Accident Lawyer Coral Springs – Lawlor, Winston, White & Murphey are seasoned accident lawyers in Coral Springs with a winning record of guiding auto accident victims through every detail of an accident case and ensuring fair and reasonable treatment by both insurance companies. Visit http://www.lawlorwinston.com/ or call 954.525.2345 to schedule a free consultation to discuss your case. If you’re concerned that you can’t afford the services of a car accident lawyer in Coral Springs, rest assured that we work on a contingency basis—you don’t pay us until you receive compensation.

Things are Not What They Seem in Pompano Beach

March 17th, 2012

If there’s one thing that a personal injury attorney knows better than probably anyone else on the planet, it’s that things are often not what they seem. Years of law school study combined with years of observing the way people behave gives attorneys a superior advantage in sizing up a situation or person and determining whether there’s more to any given situation the meets the eye. If you believe you have a personal injury claim, then a well-schooled and experienced personal injury attorney is essential. You may be surprised by the things you could miss otherwise.

One area where a personal injury attorney’s critical skills are needed is with regard to medical malpractice cases. It is all too easy for medical professionals and medical institutions to gloss over what is, in reality, a big mistake. The patient and the patient’s family are at an automatic disadvantage due to lack of medical knowledge, which places an even greater onus of responsibility on medical professionals to be honest and ethical with their patients. In addition, hospital lawyers operate in anticipation of keeping things mum in the event that a patient has such a suspicion, and patients will often find themselves locked out of any information with regard to their own treatment (though a personal injury attorney in Pompano Beach can gain such access through legal avenues).
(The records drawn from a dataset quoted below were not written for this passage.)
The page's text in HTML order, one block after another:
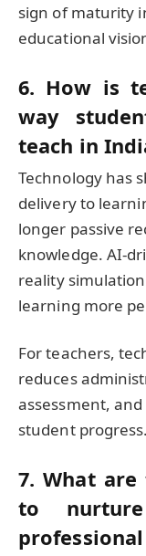
sign of maturity
educational
6. How is
way
teach in
Technology has
delivery to
longer passive
knowledge. AI-
reality
learning more
For teachers,
reduces
assessment,
student progress.
7. What
to
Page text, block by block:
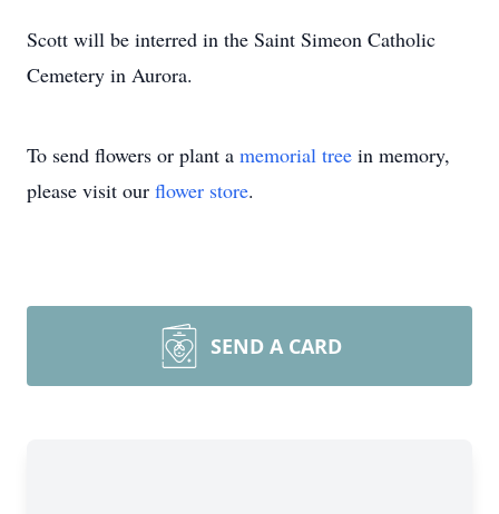
Scott will be interred in the Saint Simeon Catholic
Cemetery in Aurora.
To send flowers or plant a memorial tree in memory,
please visit our flower store.
SEND A CARD
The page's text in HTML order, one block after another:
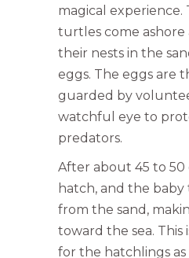
magical experience.
turtles come
their nests in the
eggs. The eggs are
guarded by
watchful eye to
predators.
After about 45 to 50
hatch, and the
from the sand,
toward the sea. This
for the hatchlings as
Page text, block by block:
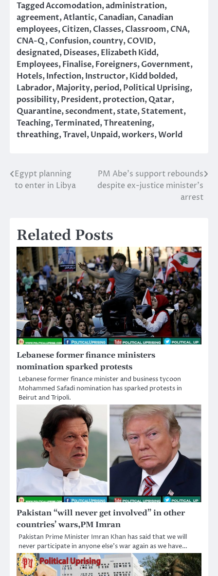
TaggedAccomodation,administration,
agreement,Atlantic,Canadian,Canadian
employees,Citizen,Classes,Classroom,CNA,
CNA-Q,Confusion,country,COVID,
designated,Diseases,Elizabeth Kidd,
Employees,Finalise,Foreigners,Government,
Hotels,Infection,Instructor,Kidd bolded,
Labrador,Majority,period,Political Uprising,
possibility,President,protection,Qatar,
Quarantine,secondment,state,Statement,
Teaching,Terminated,Threatening,
threathing,Travel,Unpaid,workers,World
Post
navigation
Egypt planning
to enter in Libya
PM Abe’s support rebounds
despite ex-justice minister’s
arrest
Related Posts
Lebanese former finance ministers
nomination sparked protests
Lebanese former finance minister and business tycoon
Mohammed Safadi nomination has sparked protests in
Beirut and Tripoli.
Pakistan “will never get involved” in other
countries’ wars,PM Imran
Pakistan Prime Minister Imran Khan has said that we will
never participate in anyone else’s war again as we have…
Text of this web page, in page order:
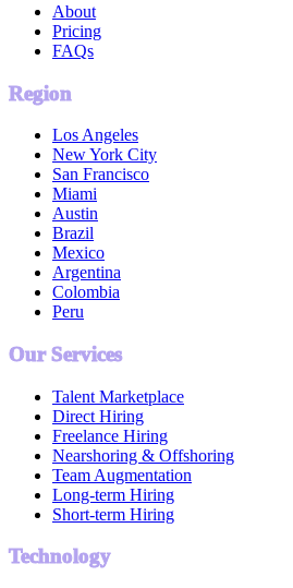
About
Pricing
FAQs
Region
Los Angeles
New York City
San Francisco
Miami
Austin
Brazil
Mexico
Argentina
Colombia
Peru
Our Services
Talent Marketplace
Direct Hiring
Freelance Hiring
Nearshoring & Offshoring
Team Augmentation
Long-term Hiring
Short-term Hiring
Technology
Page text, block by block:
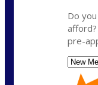
Do
pre-
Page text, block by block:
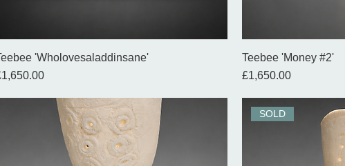
'Wholovesaladdinsane'
Teebee 'Money #2'
Price
£1,650.00
SOLD
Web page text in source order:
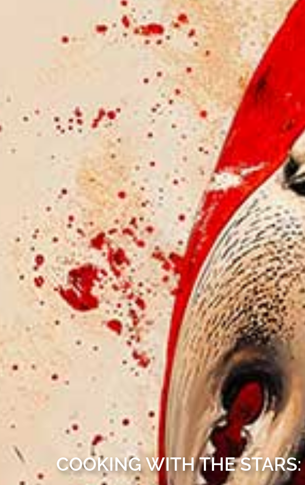
COOKING WITH THE STARS:
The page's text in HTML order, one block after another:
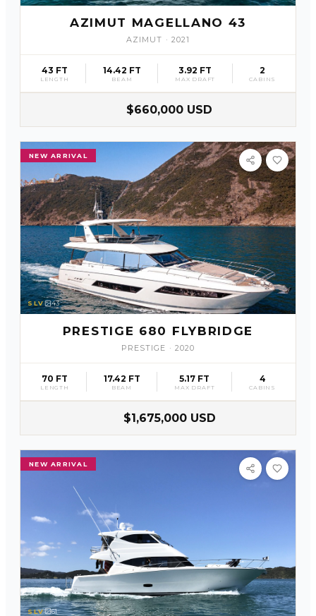
AZIMUT MAGELLANO 43
AZIMUT · 2021
43 FT
LENGTH
14.42 FT
BEAM
3.92 FT
MAX DRAFT
2
CABINS
$660,000 USD
NEW ARRIVAL
SLV 43
PRESTIGE 680 FLYBRIDGE
PRESTIGE · 2020
70 FT
LENGTH
17.42 FT
BEAM
5.17 FT
MAX DRAFT
4
CABINS
$1,675,000 USD
NEW ARRIVAL
SLV 61
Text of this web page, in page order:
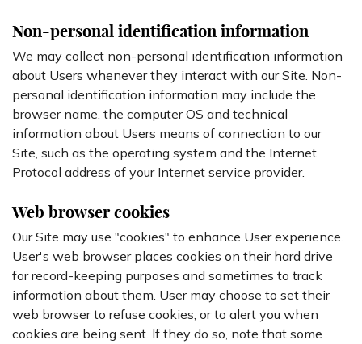
Non-personal identification information
We may collect non-personal identification information
about Users whenever they interact with our Site. Non-
personal identification information may include the
browser name, the computer OS and technical
information about Users means of connection to our
Site, such as the operating system and the Internet
Protocol address of your Internet service provider.
Web browser cookies
Our Site may use "cookies" to enhance User experience.
User's web browser places cookies on their hard drive
for record-keeping purposes and sometimes to track
information about them. User may choose to set their
web browser to refuse cookies, or to alert you when
cookies are being sent. If they do so, note that some
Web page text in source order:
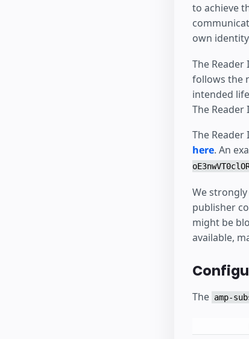
to achieve
own
The
follows the
intended
The
The
here. An
We
publisher
might be
available,
The amp-
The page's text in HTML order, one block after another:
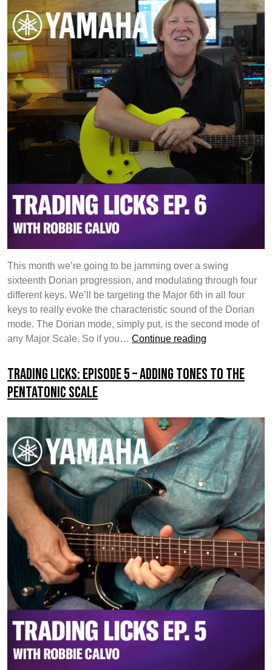
Phrases
This month we’re going to be jamming over a swing
sixteenth Dorian progression, and modulating through four
different keys. We’ll be targeting the Major 6th in all four
keys to really evoke the characteristic sound of the Dorian
mode. The Dorian mode, simply put, is the second mode of
any Major Scale. So if you… Continue reading
Episode
6
Dorian
Mode
/
Shifting
Keys
Trading Licks: Episode 5 – Adding Tones To The
Pentatonic Scale
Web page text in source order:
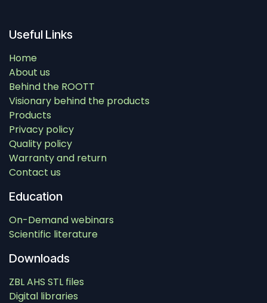
Useful Links
Home
About us
Behind the ROOTT
Visionary behind the products
Products
Privacy policy
Quality policy
Warranty and return
Contact us
Education
On-Demand webinars
Scientific literature
Downloads
ZBL AHS STL files
Digital libraries
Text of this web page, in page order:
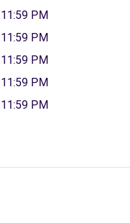
PM
PM
PM
PM
PM
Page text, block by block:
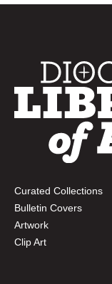
Curated Collections
Bulletin Covers
Artwork
Clip Art
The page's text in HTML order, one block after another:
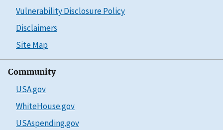
Vulnerability Disclosure Policy
Disclaimers
Site Map
Community
USA.gov
WhiteHouse.gov
USAspending.gov
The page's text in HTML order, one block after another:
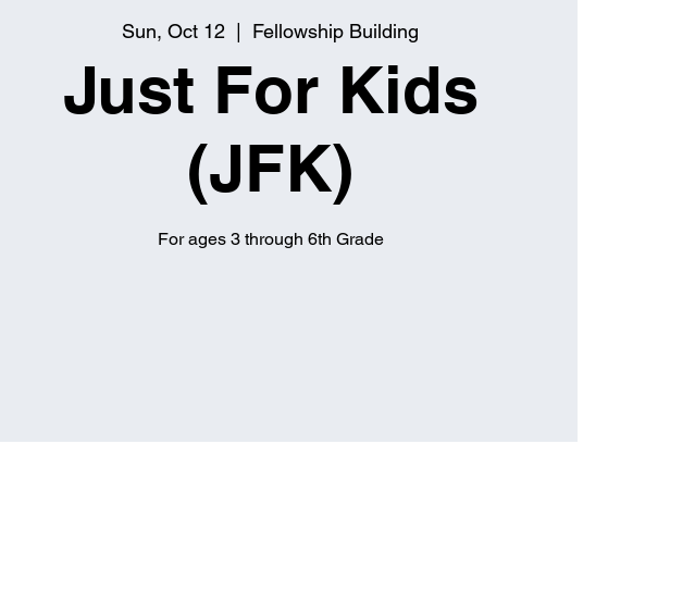
Sun, Oct 12
  |
Fellowship Building
Just For Kids
(JFK)
For ages 3 through 6th Grade
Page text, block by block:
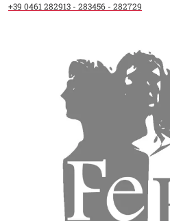
+39 0461 282913 - 283456 - 282729
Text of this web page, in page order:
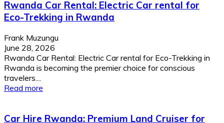
Rwanda Car Rental: Electric Car rental for
Eco-Trekking in Rwanda
Frank Muzungu
June 28, 2026
Rwanda Car Rental: Electric Car rental for Eco-Trekking in
Rwanda is becoming the premier choice for conscious
travelers....
Read more
Car Hire Rwanda: Premium Land Cruiser for
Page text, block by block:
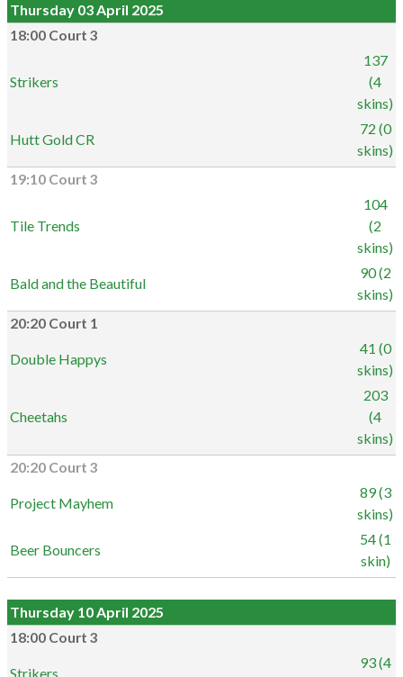
Thursday 03 April 2025
18:00 Court 3
Strikers
137
(4
skins)
Hutt Gold CR
72 (0
skins)
19:10 Court 3
Tile Trends
104
(2
skins)
Bald and the Beautiful
90 (2
skins)
20:20 Court 1
Double Happys
41 (0
skins)
Cheetahs
203
(4
skins)
20:20 Court 3
Project Mayhem
89 (3
skins)
Beer Bouncers
54 (1
skin)
Thursday 10 April 2025
18:00 Court 3
Strikers
93 (4
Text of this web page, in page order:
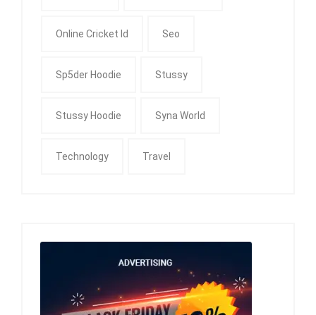
Online Cricket Id Seo
Sp5der Hoodie Stussy
Stussy Hoodie Syna World
Technology Travel
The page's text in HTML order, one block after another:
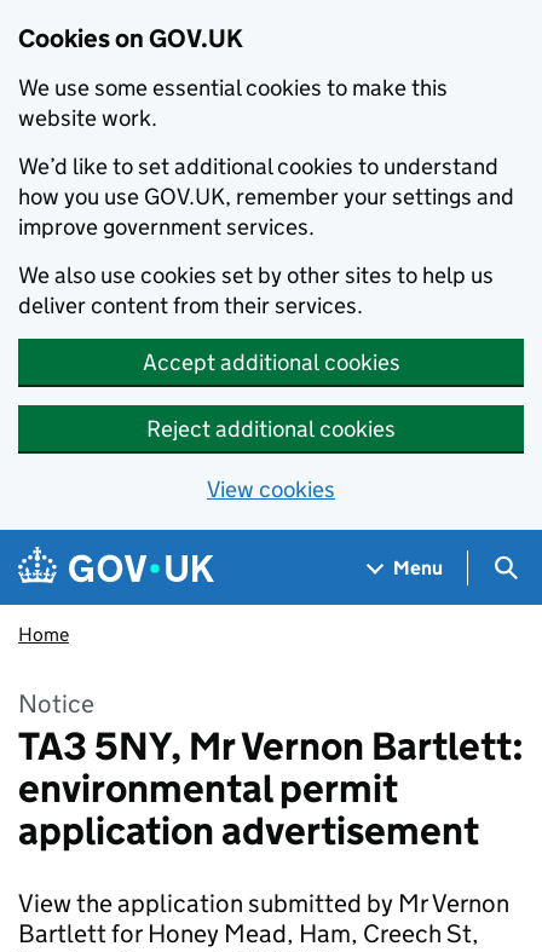
Cookies on GOV.UK
We use some essential cookies to make this
website work.
We’d like to set additional cookies to understand
how you use GOV.UK, remember your settings and
improve government services.
We also use cookies set by other sites to help us
deliver content from their services.
Accept additional cookies
Reject additional cookies
View cookies
Skip to main content
Navigation menu
Menu
Home
Notice
TA3 5NY, Mr Vernon Bartlett:
environmental permit
application advertisement
View the application submitted by Mr Vernon
Bartlett for Honey Mead, Ham, Creech St,
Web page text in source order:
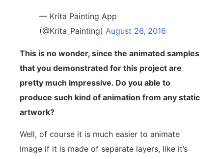
— Krita Painting App
(@Krita_Painting) August 26, 2016
This is no wonder, since the animated samples
that you demonstrated for this project are
pretty much impressive. Do you able to
produce such kind of animation from any static
artwork?
Well, of course it is much easier to animate
image if it is made of separate layers, like it’s
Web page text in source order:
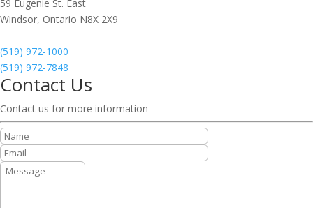
59 Eugenie St. East
Windsor, Ontario N8X 2X9
(519) 972-1000
(519) 972-7848
Contact Us
Contact us for more information
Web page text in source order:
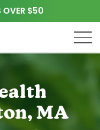
OVER $50
MA
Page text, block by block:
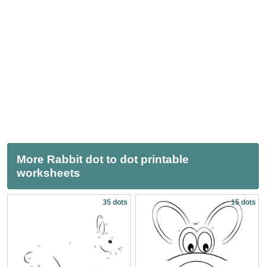
More Rabbit dot to dot printable
worksheets
35 dots 15 dots
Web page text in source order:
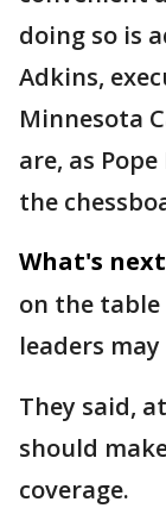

If you suspect that a doctor has misdiagnosed, mis-prescribed, or mistreated you or a loved one in any way, follow your instincts and pass your suspicions by a personal injury attorney for his or her opinion. A consultation is free, and a personal injury attorney in Pompano Beach has the critical skills to rather easily determine, in most cases at first glance, whether the case merits further investigation or not. And if a personal injury attorney is of the opinion that you probably do not have a case, he or she will not have their feelings hurt if you choose to seek the opinion of another personal injury attorney in Pompano Beach.

Personal Injury Attorney Pompano Beach – Lawlor, Winston, White & Murphey are seasoned personal injury attorneys in Pompano Beach with a winning record of guiding personal injury victims through every detail of a case and ensuring fair and reasonable treatment by all responsible parties. The Lawlor, Winston, White & Murphey team has tried more than 100 jury trials and obtained verdicts, judgments and settlements in excess of $100 million for their clients. Please visit our website at http://www.lawlorwinston.com/ or call our offices at 954.525.2345 to schedule a free consultation to discuss your case. If you’re concerned that you can’t afford the services of a personal injury attorney in Pompano Beach, rest assured that we work on a contingency basis—you don’t pay us until you receive compensation.